**Task item**:
In the data below, begin at the line with "Ramas de implementación [8, 348, 194, 369]" and stop after the line with "Engangskarakter: Når arrangementet"; output those lines exactly and no pictures.
[Opening Information shown section]
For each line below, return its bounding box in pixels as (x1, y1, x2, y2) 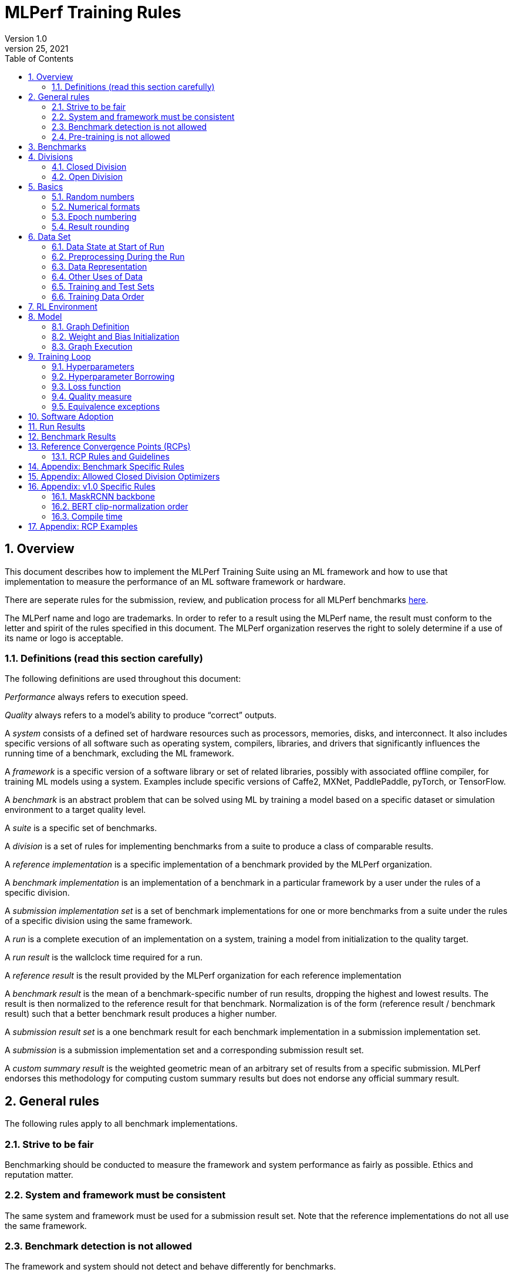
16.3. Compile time (52, 511, 123, 521)
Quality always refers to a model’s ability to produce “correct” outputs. (5, 710, 276, 721)
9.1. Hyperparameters (52, 361, 134, 371)
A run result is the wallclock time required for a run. (5, 952, 203, 963)
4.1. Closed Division (52, 161, 127, 172)
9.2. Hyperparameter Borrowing (52, 371, 175, 381)
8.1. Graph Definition (52, 321, 130, 331)
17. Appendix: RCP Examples (28, 521, 138, 531)
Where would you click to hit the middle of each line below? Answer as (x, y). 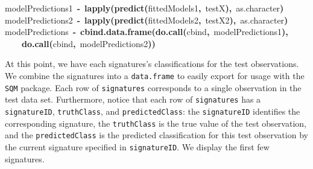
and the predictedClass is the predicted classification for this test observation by (156, 135)
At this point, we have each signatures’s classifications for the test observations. (152, 64)
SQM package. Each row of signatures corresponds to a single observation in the (153, 87)
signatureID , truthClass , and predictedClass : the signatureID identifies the (153, 111)
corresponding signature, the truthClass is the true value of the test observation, (156, 123)
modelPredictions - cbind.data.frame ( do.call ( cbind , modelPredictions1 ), (147, 32)
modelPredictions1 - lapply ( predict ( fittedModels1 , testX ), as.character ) (144, 8)
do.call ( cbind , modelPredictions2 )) (89, 43)
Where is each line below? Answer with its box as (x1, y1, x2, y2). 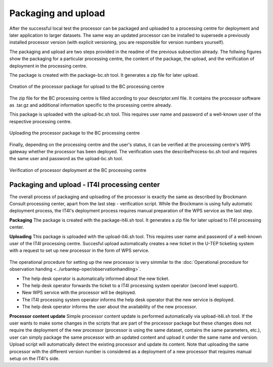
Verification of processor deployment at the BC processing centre (9, 167, 147, 173)
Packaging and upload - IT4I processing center (9, 180, 160, 189)
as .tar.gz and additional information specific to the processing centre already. (9, 102, 172, 108)
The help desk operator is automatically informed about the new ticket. (22, 276, 169, 282)
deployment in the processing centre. (9, 63, 87, 69)
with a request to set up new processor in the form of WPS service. (9, 248, 150, 254)
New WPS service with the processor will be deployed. (22, 290, 136, 296)
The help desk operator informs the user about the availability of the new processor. (22, 304, 197, 310)
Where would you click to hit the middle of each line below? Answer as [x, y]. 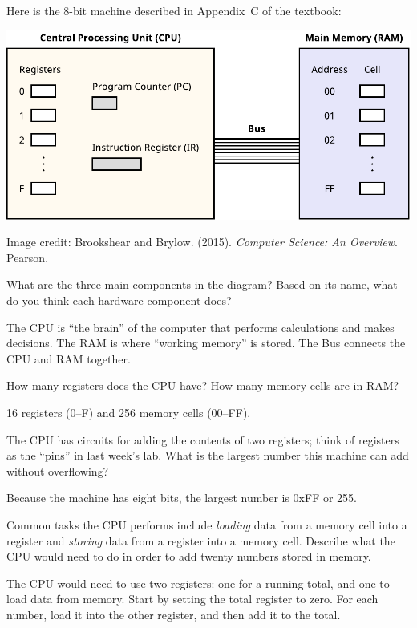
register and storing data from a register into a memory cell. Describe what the [201, 540]
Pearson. [28, 257]
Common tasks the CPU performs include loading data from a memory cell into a [207, 524]
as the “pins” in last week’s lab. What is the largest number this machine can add [208, 455]
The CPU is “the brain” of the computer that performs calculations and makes [200, 327]
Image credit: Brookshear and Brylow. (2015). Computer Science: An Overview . [202, 242]
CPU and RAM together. [69, 358]
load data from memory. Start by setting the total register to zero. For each [192, 599]
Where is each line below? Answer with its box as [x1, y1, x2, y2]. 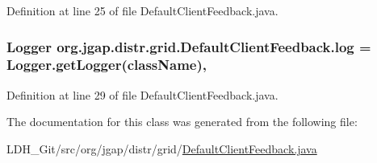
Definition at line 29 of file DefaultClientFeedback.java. [6, 86, 279, 103]
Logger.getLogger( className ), [6, 55, 207, 75]
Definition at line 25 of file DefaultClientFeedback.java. [6, 2, 279, 18]
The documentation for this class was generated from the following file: [6, 113, 358, 130]
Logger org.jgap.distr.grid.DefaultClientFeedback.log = [6, 36, 371, 56]
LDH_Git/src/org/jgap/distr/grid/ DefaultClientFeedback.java [6, 140, 317, 157]
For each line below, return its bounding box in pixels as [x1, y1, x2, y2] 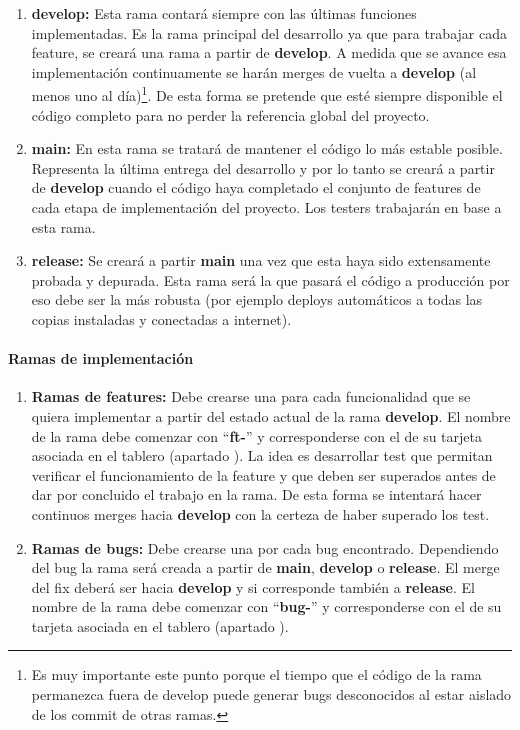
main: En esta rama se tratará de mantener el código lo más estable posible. [31, 138, 503, 159]
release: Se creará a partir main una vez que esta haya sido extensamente [31, 250, 491, 271]
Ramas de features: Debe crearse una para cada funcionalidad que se [31, 386, 471, 407]
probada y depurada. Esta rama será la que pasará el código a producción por [31, 269, 510, 290]
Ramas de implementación [8, 348, 194, 369]
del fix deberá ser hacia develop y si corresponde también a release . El [31, 576, 475, 597]
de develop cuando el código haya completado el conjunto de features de [31, 177, 481, 198]
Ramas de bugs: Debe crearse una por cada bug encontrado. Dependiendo [31, 537, 499, 558]
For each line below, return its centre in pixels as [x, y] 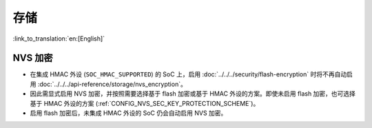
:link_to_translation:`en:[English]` [59, 39]
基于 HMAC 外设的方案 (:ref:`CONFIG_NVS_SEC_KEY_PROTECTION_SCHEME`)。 [145, 103]
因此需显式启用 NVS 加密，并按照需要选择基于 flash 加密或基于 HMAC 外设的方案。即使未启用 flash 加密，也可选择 [193, 94]
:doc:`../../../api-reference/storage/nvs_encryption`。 [112, 84]
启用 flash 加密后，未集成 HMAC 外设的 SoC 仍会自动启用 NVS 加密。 [128, 113]
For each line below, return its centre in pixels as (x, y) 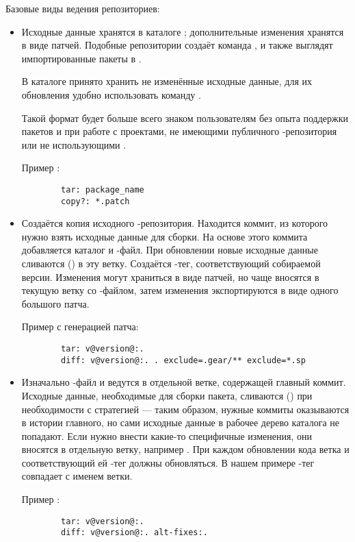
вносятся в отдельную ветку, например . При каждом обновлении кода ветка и (185, 449)
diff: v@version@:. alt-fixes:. (134, 533)
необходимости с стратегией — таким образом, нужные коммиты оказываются (185, 409)
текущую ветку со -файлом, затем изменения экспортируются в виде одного (180, 290)
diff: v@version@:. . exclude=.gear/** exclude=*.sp (184, 360)
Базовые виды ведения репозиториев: (83, 8)
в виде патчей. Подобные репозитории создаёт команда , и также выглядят (177, 45)
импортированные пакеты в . (81, 58)
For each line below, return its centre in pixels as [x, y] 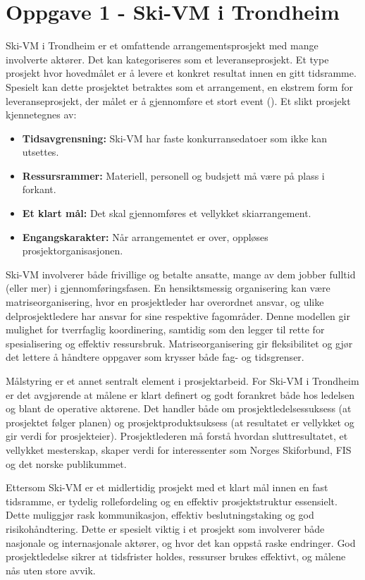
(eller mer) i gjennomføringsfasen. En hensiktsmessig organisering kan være [168, 288]
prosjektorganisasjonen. [73, 251]
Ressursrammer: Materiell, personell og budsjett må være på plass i [173, 175]
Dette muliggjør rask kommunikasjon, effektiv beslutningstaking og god [160, 515]
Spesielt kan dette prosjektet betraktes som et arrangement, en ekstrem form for [179, 86]
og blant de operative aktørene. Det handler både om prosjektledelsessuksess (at [179, 408]
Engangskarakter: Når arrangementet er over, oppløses [145, 236]
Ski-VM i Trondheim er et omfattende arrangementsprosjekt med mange [162, 45]
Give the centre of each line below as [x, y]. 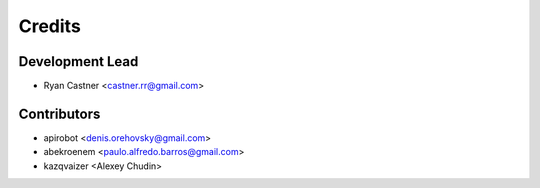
[Closing Information shown section]
**Solution for this task**:
Ramas de implementación [8, 348, 194, 369]
del fix deberá ser hacia develop y si corresponde también a release . El [31, 576, 475, 597]
de develop cuando el código haya completado el conjunto de features de [31, 177, 481, 198]
Ramas de bugs: Debe crearse una por cada bug encontrado. Dependiendo [31, 537, 499, 558]
For each line below, return its centre in pixels as [x, y] 
:link_to_translation:`en:[English]` [59, 39]
基于 HMAC 外设的方案 (:ref:`CONFIG_NVS_SEC_KEY_PROTECTION_SCHEME`)。 [145, 103]
因此需显式启用 NVS 加密，并按照需要选择基于 flash 加密或基于 HMAC 外设的方案。即使未启用 flash 加密，也可选择 [193, 94]
:doc:`../../../api-reference/storage/nvs_encryption`。 [112, 84]
启用 flash 加密后，未集成 HMAC 外设的 SoC 仍会自动启用 NVS 加密。 [128, 113]
For each line below, return its centre in pixels as (x, y) 
вносятся в отдельную ветку, например . При каждом обновлении кода ветка и (185, 449)
diff: v@version@:. alt-fixes:. (134, 533)
необходимости с стратегией — таким образом, нужные коммиты оказываются (185, 409)
текущую ветку со -файлом, затем изменения экспортируются в виде одного (180, 290)
diff: v@version@:. . exclude=.gear/** exclude=*.sp (184, 360)
Базовые виды ведения репозиториев: (83, 8)
в виде патчей. Подобные репозитории создаёт команда , и также выглядят (177, 45)
импортированные пакеты в . (81, 58)
For each line below, return its centre in pixels as [x, y] 
(eller mer) i gjennomføringsfasen. En hensiktsmessig organisering kan være [168, 288]
prosjektorganisasjonen. [73, 251]
Ressursrammer: Materiell, personell og budsjett må være på plass i [173, 175]
Dette muliggjør rask kommunikasjon, effektiv beslutningstaking og god [160, 515]
Spesielt kan dette prosjektet betraktes som et arrangement, en ekstrem form for [179, 86]
og blant de operative aktørene. Det handler både om prosjektledelsessuksess (at [179, 408]
Engangskarakter: Når arrangementet er over, oppløses [145, 236]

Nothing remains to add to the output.